◆ EXERCISE PROMPT: The response should repeat word for word every line below from the one with "BMW X7 G07 M50d 400 л.с" to the one with "Tärkeimmät tuotetiedot", inclusive, and nothing else; leave pictures out.

◆ GIVEN DATA:
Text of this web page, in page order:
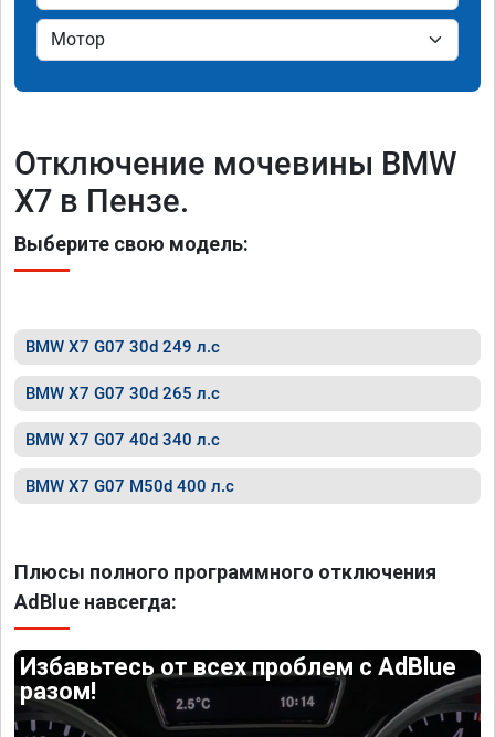
Отключение мочевины BMW
X7 в Пензе.
Выберите свою модель:
BMW X7 G07 30d 249 л.с
BMW X7 G07 30d 265 л.с
BMW X7 G07 40d 340 л.с
BMW X7 G07 M50d 400 л.с
Плюсы полного программного отключения
AdBlue навсегда:
Избавьтесь от всех проблем с AdBlue
разом!
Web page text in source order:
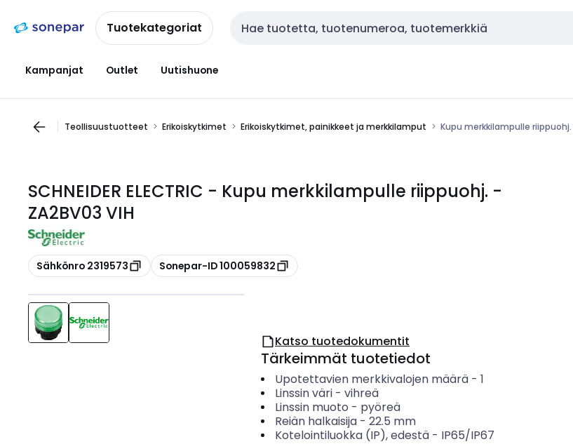
navigointiinsisältöönTuotekategoriat Haku
Kampanjat Outlet Uutishuone
Teollisuustuotteet Erikoiskytkimet Erikoiskytkimet, painikkeet ja merkkilamput Kupu merkkilampulle riippuohj.
SCHNEIDER ELECTRIC - Kupu merkkilampulle riippuohj. -
ZA2BV03 VIH
Kopioi
Sähkönro 2319573 Kopioi
Sonepar-ID 100059832
Katso tuotedokumentit
Tärkeimmät tuotetiedot
Upotettavien merkkivalojen määrä- 1
Linssin väri- vihreä
Linssin muoto - pyöreä
Reiän halkaisija- 22.5 mm
Kotelointiluokka (IP), edestä- IP65/IP67
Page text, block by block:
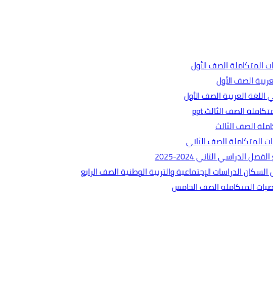
الصف الأول
العربية الصف الأول
المتكاملة الصف الثاني
الثاني 2024-2025
الدراسات الإجتماعية والتربية الوطنية الصف الرابع
المتكاملة الصف الخامس
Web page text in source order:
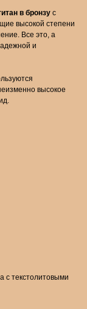
в бронзу с
высокой степени
Все это, а
и
высокое
с текстолитовыми

◆ OUTPUT OF THE TASK:
BMW X7 G07 M50d 400 л.с
Плюсы полного программного отключения
AdBlue навсегда:
Избавьтесь от всех проблем с AdBlue
разом!
Web page text in source order:
navigointiinsisältöönTuotekategoriat Haku
Kampanjat Outlet Uutishuone
Teollisuustuotteet Erikoiskytkimet Erikoiskytkimet, painikkeet ja merkkilamput Kupu merkkilampulle riippuohj.
SCHNEIDER ELECTRIC - Kupu merkkilampulle riippuohj. -
ZA2BV03 VIH
Kopioi
Sähkönro 2319573 Kopioi
Sonepar-ID 100059832
Katso tuotedokumentit
Tärkeimmät tuotetiedot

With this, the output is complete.